## DATA SHOWN
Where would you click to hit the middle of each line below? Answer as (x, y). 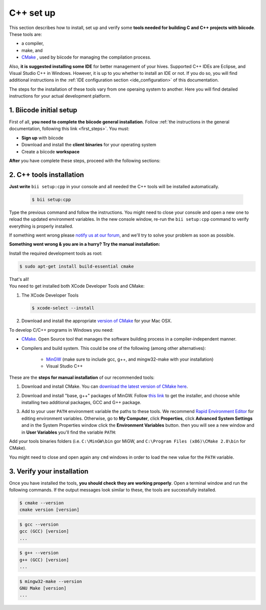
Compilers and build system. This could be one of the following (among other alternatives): (114, 348)
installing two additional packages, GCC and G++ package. (81, 402)
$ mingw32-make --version (51, 581)
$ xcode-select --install (63, 308)
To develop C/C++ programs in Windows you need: (61, 330)
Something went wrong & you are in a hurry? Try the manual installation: (84, 244)
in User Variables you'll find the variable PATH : (69, 432)
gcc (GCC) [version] (44, 531)
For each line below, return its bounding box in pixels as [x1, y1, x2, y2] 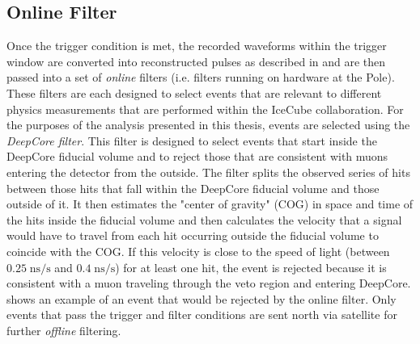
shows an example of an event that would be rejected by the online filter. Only [6, 290, 397, 307]
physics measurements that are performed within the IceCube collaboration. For [6, 100, 404, 117]
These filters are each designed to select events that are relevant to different [6, 84, 382, 101]
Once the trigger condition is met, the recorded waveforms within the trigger [6, 37, 387, 54]
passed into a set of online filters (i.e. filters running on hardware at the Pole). [6, 69, 395, 86]
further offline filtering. [6, 321, 121, 338]
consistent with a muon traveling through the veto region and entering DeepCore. [6, 275, 411, 292]
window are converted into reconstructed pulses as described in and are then [6, 52, 386, 69]
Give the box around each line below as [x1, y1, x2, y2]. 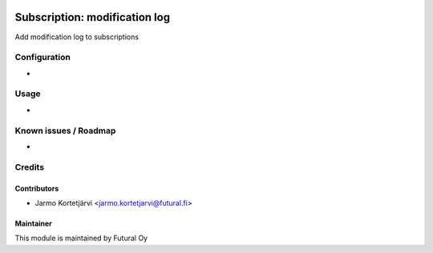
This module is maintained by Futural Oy [14, 233, 148, 243]
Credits [14, 161, 44, 172]
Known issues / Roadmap [14, 125, 116, 136]
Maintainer [14, 219, 52, 228]
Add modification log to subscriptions [14, 32, 140, 42]
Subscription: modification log [14, 10, 171, 24]
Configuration [14, 52, 71, 63]
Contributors [14, 183, 59, 193]
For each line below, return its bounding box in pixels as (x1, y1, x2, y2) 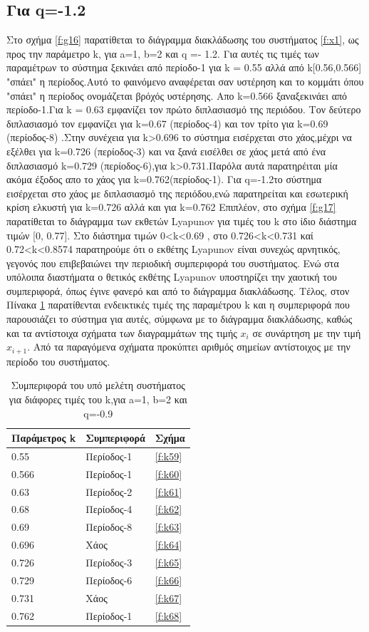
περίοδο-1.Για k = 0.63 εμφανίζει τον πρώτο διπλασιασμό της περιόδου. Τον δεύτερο (6, 102, 361, 117)
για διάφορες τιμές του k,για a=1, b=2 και (9, 391, 187, 406)
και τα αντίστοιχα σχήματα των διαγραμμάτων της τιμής (6, 325, 237, 340)
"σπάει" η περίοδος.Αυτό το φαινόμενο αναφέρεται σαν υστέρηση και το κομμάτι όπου (6, 73, 364, 88)
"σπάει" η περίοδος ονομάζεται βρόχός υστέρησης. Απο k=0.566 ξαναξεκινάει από (6, 88, 348, 103)
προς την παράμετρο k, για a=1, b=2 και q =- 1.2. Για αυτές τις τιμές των (6, 46, 319, 61)
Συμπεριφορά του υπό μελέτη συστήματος (11, 378, 185, 393)
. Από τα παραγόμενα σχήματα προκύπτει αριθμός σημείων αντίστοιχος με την (27, 339, 350, 354)

## EXERCISE PROMPT
In the answer, the lines from the one containing "Subscription: modification log" to the end of the records above must be written out exactly, both ends included; the pictures must not appear.

## EXPECTED ANSWER
Subscription: modification log [14, 10, 171, 24]
Configuration [14, 52, 71, 63]
Contributors [14, 183, 59, 193]
For each line below, return its bounding box in pixels as (x1, y1, x2, y2) 
περίοδο-1.Για k = 0.63 εμφανίζει τον πρώτο διπλασιασμό της περιόδου. Τον δεύτερο (6, 102, 361, 117)
για διάφορες τιμές του k,για a=1, b=2 και (9, 391, 187, 406)
και τα αντίστοιχα σχήματα των διαγραμμάτων της τιμής (6, 325, 237, 340)
"σπάει" η περίοδος.Αυτό το φαινόμενο αναφέρεται σαν υστέρηση και το κομμάτι όπου (6, 73, 364, 88)
"σπάει" η περίοδος ονομάζεται βρόχός υστέρησης. Απο k=0.566 ξαναξεκινάει από (6, 88, 348, 103)
προς την παράμετρο k, για a=1, b=2 και q =- 1.2. Για αυτές τις τιμές των (6, 46, 319, 61)
Συμπεριφορά του υπό μελέτη συστήματος (11, 378, 185, 393)
. Από τα παραγόμενα σχήματα προκύπτει αριθμός σημείων αντίστοιχος με την (27, 339, 350, 354)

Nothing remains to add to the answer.